_PROBLEM STATEMENT_
Leaving out the images, reproduce every line of the data that follows exactly.

[Start of Attachment]

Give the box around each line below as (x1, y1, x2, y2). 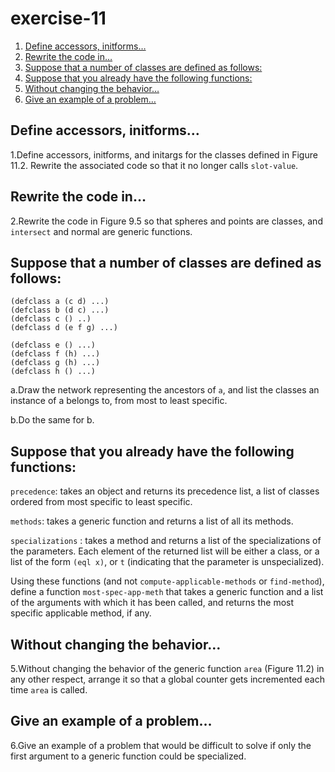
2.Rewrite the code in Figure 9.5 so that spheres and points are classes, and (10, 215, 323, 227)
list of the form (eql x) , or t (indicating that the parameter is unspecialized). (10, 556, 325, 568)
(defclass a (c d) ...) (10, 297, 110, 307)
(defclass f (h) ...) (10, 349, 101, 359)
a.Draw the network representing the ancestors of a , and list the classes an (10, 384, 320, 396)
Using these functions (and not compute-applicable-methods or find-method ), (10, 575, 325, 587)
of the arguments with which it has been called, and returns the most (10, 597, 295, 609)
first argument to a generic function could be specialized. (10, 750, 247, 762)
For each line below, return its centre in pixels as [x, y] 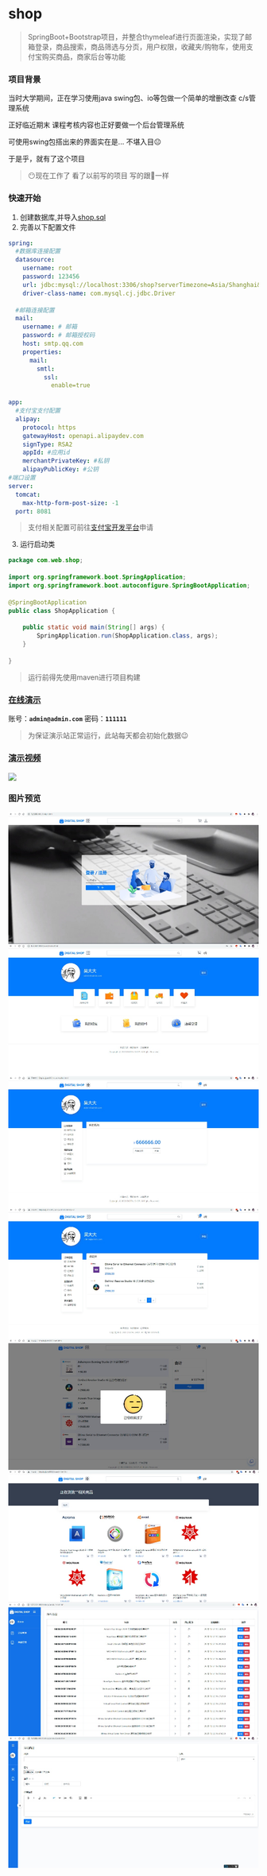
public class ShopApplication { [62, 610]
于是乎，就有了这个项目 [46, 159]
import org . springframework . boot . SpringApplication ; [97, 577]
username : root [48, 268]
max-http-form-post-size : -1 [71, 503]
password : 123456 [51, 277]
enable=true [70, 386]
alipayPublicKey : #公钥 [61, 470]
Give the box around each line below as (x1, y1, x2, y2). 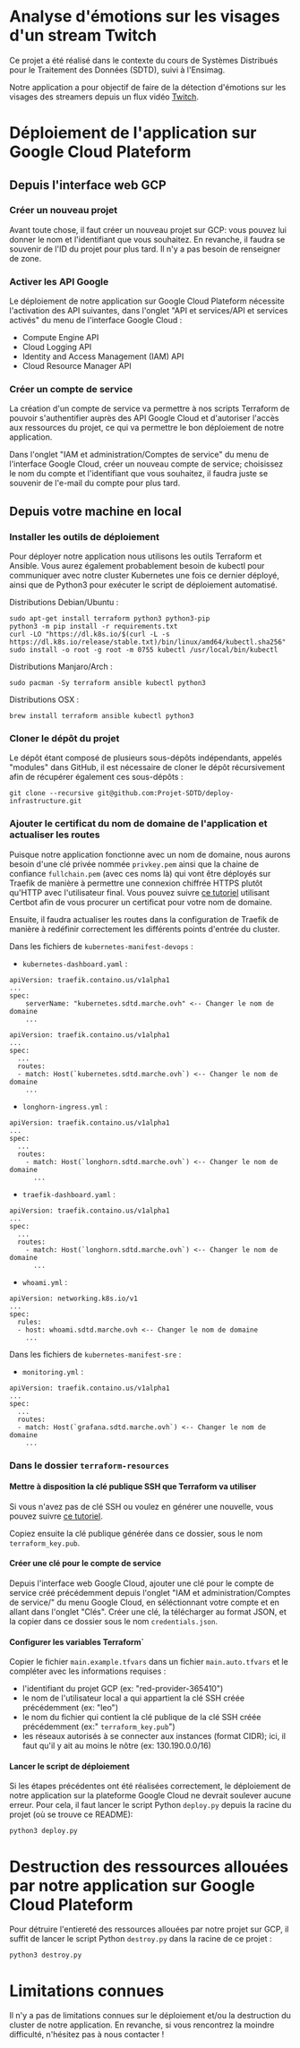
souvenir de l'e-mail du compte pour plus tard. (9, 477, 181, 489)
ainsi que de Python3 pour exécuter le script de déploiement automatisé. (9, 579, 278, 590)
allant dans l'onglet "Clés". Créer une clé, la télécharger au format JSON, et (9, 1607, 287, 1617)
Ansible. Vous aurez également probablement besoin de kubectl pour (9, 561, 265, 571)
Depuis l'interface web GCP (9, 177, 167, 193)
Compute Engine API (21, 332, 99, 343)
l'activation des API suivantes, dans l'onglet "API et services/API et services (9, 305, 288, 316)
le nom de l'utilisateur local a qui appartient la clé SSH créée (21, 1692, 244, 1703)
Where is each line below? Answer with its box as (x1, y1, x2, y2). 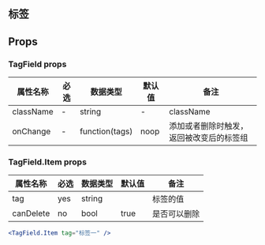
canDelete (12, 208, 50, 219)
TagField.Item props (8, 156, 87, 168)
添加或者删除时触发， (169, 121, 248, 132)
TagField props (8, 58, 67, 70)
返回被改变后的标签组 (169, 133, 248, 144)
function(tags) (80, 126, 133, 137)
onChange (12, 126, 51, 137)
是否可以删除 (152, 209, 200, 220)
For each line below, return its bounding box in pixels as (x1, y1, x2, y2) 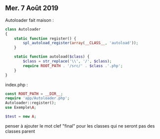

[End of Attachment]

_RESPONSE AREA_
Give the box around each line below as (x1, y1, x2, y2). 
2.Rewrite the code in Figure 9.5 so that spheres and points are classes, and (10, 215, 323, 227)
list of the form (eql x) , or t (indicating that the parameter is unspecialized). (10, 556, 325, 568)
(defclass a (c d) ...) (10, 297, 110, 307)
(defclass f (h) ...) (10, 349, 101, 359)
a.Draw the network representing the ancestors of a , and list the classes an (10, 384, 320, 396)
Using these functions (and not compute-applicable-methods or find-method ), (10, 575, 325, 587)
of the arguments with which it has been called, and returns the most (10, 597, 295, 609)
first argument to a generic function could be specialized. (10, 750, 247, 762)
For each line below, return its centre in pixels as [x, y] 
public class ShopApplication { [62, 610]
于是乎，就有了这个项目 [46, 159]
import org . springframework . boot . SpringApplication ; [97, 577]
username : root [48, 268]
max-http-form-post-size : -1 [71, 503]
password : 123456 [51, 277]
enable=true [70, 386]
alipayPublicKey : #公钥 [61, 470]
Give the box around each line below as (x1, y1, x2, y2). 
souvenir de l'e-mail du compte pour plus tard. (9, 477, 181, 489)
ainsi que de Python3 pour exécuter le script de déploiement automatisé. (9, 579, 278, 590)
allant dans l'onglet "Clés". Créer une clé, la télécharger au format JSON, et (9, 1607, 287, 1617)
Ansible. Vous aurez également probablement besoin de kubectl pour (9, 561, 265, 571)
Depuis l'interface web GCP (9, 177, 167, 193)
Compute Engine API (21, 332, 99, 343)
l'activation des API suivantes, dans l'onglet "API et services/API et services (9, 305, 288, 316)
le nom de l'utilisateur local a qui appartient la clé SSH créée (21, 1692, 244, 1703)
Where is each line below? Answer with its box as (x1, y1, x2, y2). 
canDelete (12, 208, 50, 219)
TagField.Item props (8, 156, 87, 168)
添加或者删除时触发， (169, 121, 248, 132)
TagField props (8, 58, 67, 70)
返回被改变后的标签组 (169, 133, 248, 144)
function(tags) (80, 126, 133, 137)
onChange (12, 126, 51, 137)
是否可以删除 (152, 209, 200, 220)
For each line below, return its bounding box in pixels as (x1, y1, x2, y2) 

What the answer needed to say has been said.